### Try it
Within the data below, copy each line where the string "been" is found.

↓↓↓

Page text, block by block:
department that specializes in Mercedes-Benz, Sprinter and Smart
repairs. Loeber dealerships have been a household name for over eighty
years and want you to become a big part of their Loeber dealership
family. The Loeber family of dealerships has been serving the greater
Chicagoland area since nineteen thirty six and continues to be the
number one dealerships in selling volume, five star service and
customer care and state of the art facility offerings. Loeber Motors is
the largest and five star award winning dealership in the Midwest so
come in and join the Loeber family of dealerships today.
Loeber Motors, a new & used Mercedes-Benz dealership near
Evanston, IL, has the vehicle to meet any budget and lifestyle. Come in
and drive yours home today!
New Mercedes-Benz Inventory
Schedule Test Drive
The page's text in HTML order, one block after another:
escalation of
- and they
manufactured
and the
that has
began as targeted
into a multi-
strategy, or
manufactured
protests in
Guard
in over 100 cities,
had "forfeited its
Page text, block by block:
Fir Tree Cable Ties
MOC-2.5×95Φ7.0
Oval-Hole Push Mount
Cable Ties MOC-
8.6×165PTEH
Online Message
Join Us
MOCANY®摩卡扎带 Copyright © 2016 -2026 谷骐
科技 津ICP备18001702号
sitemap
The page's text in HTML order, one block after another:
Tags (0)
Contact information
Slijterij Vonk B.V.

↑↑↑
↓↓↓

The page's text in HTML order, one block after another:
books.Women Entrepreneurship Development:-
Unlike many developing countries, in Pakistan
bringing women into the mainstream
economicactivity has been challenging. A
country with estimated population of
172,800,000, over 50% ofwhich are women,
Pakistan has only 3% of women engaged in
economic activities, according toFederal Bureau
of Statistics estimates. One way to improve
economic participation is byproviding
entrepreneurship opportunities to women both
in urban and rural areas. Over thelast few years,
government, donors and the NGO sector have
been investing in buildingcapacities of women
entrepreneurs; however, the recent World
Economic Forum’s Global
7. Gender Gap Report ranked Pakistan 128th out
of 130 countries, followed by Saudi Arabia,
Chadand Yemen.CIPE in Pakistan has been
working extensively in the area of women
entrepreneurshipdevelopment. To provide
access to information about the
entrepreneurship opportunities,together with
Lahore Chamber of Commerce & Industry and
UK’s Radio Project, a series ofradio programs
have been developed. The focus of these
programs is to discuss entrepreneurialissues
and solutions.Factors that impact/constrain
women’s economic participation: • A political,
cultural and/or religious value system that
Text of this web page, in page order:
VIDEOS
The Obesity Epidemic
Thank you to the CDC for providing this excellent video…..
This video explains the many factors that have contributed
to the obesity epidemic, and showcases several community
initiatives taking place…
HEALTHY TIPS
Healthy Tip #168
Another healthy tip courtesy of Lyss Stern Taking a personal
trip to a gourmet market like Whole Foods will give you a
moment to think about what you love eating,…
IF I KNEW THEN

↑↑↑

### Result for this exercise
repairs. Loeber dealerships have been a household name for over eighty
family. The Loeber family of dealerships has been serving the greater
economicactivity has been challenging. A
been investing in buildingcapacities of women
Chadand Yemen.CIPE in Pakistan has been
have been developed. The focus of these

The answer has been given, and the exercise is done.